Épisodes précédents dans la rubrique "Feuilletons", colonne de gauche

Il lui revint aussitôt à l'esprit un élément et non des moindres de la légende qui le fit frémir. C'était à propos de la gare. Il était mentionné qu'il s'agissait d'une gare temporaire, devant s'écrouler après le passage du médecin.

La gare allait donc s'écrouler comme le voulait la légende. Les fissures étaient devenues des failles, et des pans de murs commençaient à se détacher en produisant un horrible bruit.

Une des théories qu'avait principalement développées Théo dans son traité de spectrologie, concernait bien sûr la force de conviction ; cette force qui, lorsqu'elle est suffisamment développée, peut fournir à tout élément immatériel, la consistance du réel. Ainsi, Théo qui avait justement développé au maximum sa force de conviction pour pouvoir descendre du train et suivre le médecin dans son univers parallèle, avait-il permis que les pans de briques ainsi que les morceaux de plafond qui allaient s'abattre d'une seconde à l'autre, pèsent en tout des tonnes. Paralysé d'effroi, incapable de bouger, Théo dut se résigner à attendre d'être écrasé par la gare temporaire qui allait entièrement s'écrouler sur lui.

 

***

 

Il faisait un froid sibérien ce 1er mars à 9 h du matin, dans le champ bordant les voies de chemin de fer. C'était le propriétaire du champ, un certain Maxence Dehouck qui avait découvert le cadavre de Théo Van der Broucke. Ce n'était pas par ailleurs son premier. C'était lui qui avait découvert celui de Marc Decool quatre ans plus tôt, ainsi que celui de l'accidenté de 1992. Pour celui de 1968, il était en compagnie de son père qui avait trouvé seul celui de 1932. Quant à celui de 1928, c'était le grand-père de Maxence qui y avait eu droit.

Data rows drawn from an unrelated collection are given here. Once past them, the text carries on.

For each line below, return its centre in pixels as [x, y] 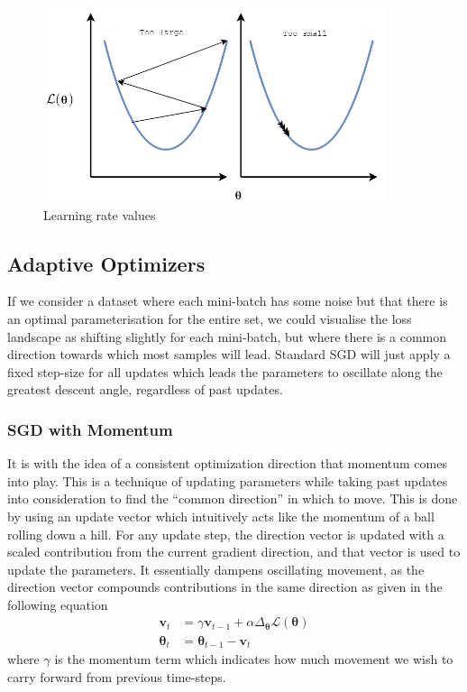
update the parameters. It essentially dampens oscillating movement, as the [216, 569]
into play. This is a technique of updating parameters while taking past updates [228, 480]
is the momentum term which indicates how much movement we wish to [254, 658]
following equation [58, 604]
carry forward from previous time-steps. [117, 676]
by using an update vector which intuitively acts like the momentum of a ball [221, 516]
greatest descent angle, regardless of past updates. [145, 389]
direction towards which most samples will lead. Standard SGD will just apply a [229, 354]

Maxence, un grand gaillard quinquagénaire, chaudement vêtu et chaussé de bottes en caoutchouc, avait tout de suite appelé du secours.

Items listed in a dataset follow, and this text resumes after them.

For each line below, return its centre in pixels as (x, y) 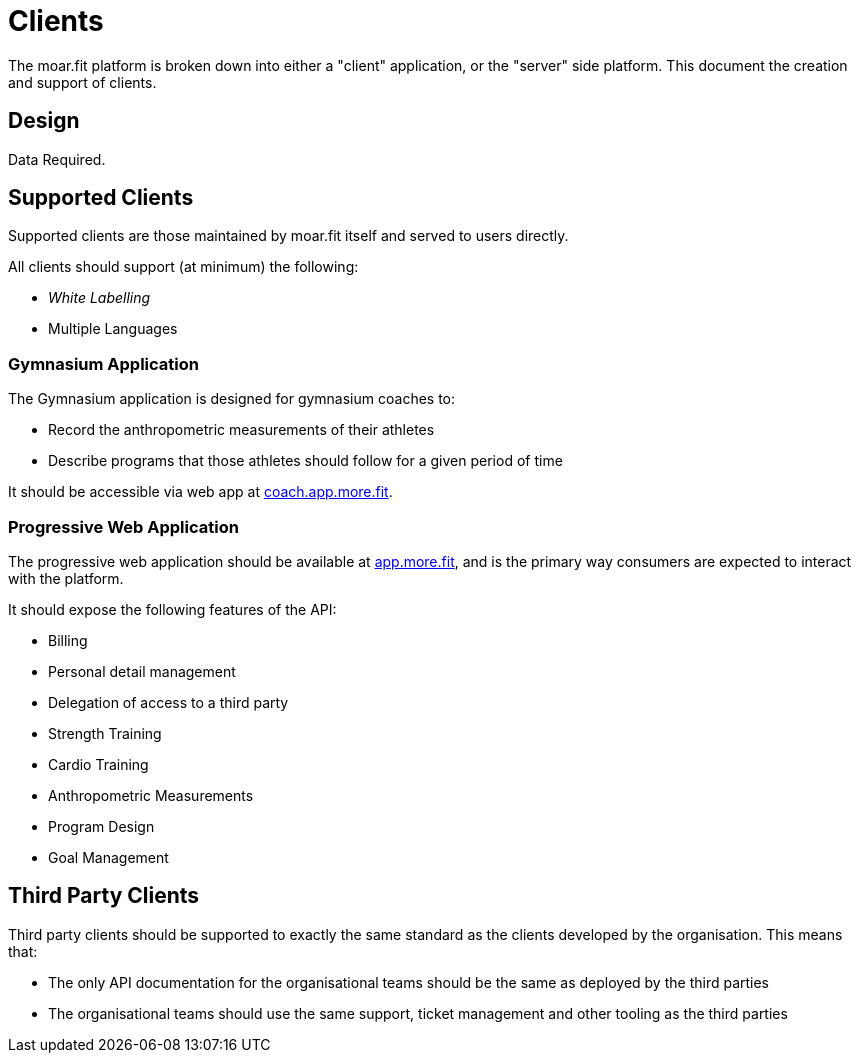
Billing (68, 640)
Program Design (101, 826)
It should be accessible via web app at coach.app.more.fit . (200, 492)
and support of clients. (82, 82)
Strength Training (105, 733)
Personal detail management (142, 671)
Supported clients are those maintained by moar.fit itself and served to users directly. (288, 236)
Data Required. (57, 159)

Les gendarmes étaient très vite arrivés, précédés de l'ambulance des pompiers. Mais il n'y avait plus rien à faire, l'homme était bien mort, et en plus il se trouvait dans un sale état.

C'était ce que répétait depuis qu'il avait posé ses bottes dans le champ, l'adjudant de gendarmerie, un trentenaire grand et sec dans sa tenue d'hiver, à l'agriculteur qui hochait vaguement la tête.

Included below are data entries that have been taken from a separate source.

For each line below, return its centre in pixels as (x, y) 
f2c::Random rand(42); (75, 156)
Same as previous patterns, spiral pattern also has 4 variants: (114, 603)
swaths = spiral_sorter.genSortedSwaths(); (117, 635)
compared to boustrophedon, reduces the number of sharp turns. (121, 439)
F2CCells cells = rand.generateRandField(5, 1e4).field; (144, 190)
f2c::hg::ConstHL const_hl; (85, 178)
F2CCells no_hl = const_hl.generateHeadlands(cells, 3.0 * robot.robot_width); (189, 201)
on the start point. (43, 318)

— Incroyable, dit-il une fois encore. Dans quel état il est le bonhomme ! Il faudra un certain temps pour pouvoir l'identifier. D'autant qu'il n'avait apparemment aucun papier sur lui.

L'agriculteur jeta un vague coup d'oeil au brancard recouvert d'une bâche qui était posé à proximité, tandis que des gendarmes tentaient de relever d'éventuels indices aux alentours.

— Oui, c'est incroyable, confirma l'agriculteur. D'habitude, les gars s'étaient juste tordus le cou en tombant du train. C'était pas trop vilain à voir. Tandis que là, on dirait bien qu'une bâtisse entière lui est tombée dessus. Il est complètement écrabouillé. De la vraie bouillie !

— Incroyable, répéta encore l'adjudant. Et pourtant, là, dans ce champ, il n'y a ni briques ni parpaings. Tout juste quelques pierres, alors...

— Bah, fit l'agriculteur, il ne faut pas oublier la légende... Je ne sais pas si vous êtes du coin, mon adjudant ?

L'autre sourit.

— Je pense bien, dit-il, je suis natif de Cassel, ce n'est pas si loin d'ici. Mais quand même, vous y croyez, vous, à cette légende à propos d'un village disparu en 1896 ? Et puis, quel rapport avec tous ces accidentés depuis 1928, et surtout celui-là réduit à l'état de bouillie ?

L'agriculteur hocha la tête en disant :

— Bah, que peut-on jamais vraiment savoir ?

Et son regard se porta au loin. Mais si dans un premier temps il sembla errer dans le vague, bientôt il parut fixer quelque chose avec attention.

Et alors, on eût pu croire que l'agriculteur ne voyait pas seulement que de la terre gelée par un hiver particulièrement rude, là bas, à une petite centaine de mètres, où la brume matinale s'étiolait.